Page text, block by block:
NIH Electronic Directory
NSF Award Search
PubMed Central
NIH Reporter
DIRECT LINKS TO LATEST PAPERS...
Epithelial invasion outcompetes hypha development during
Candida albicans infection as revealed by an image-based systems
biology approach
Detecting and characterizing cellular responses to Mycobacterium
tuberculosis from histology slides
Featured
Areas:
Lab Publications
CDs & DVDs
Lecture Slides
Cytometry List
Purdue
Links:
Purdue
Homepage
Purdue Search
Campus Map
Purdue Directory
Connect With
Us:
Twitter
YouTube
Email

##########

* _Instructions to follow_
Copy out, from the material above, each line where the word "Directory" is present.

* _Your response_
NIH Electronic Directory
Purdue Directory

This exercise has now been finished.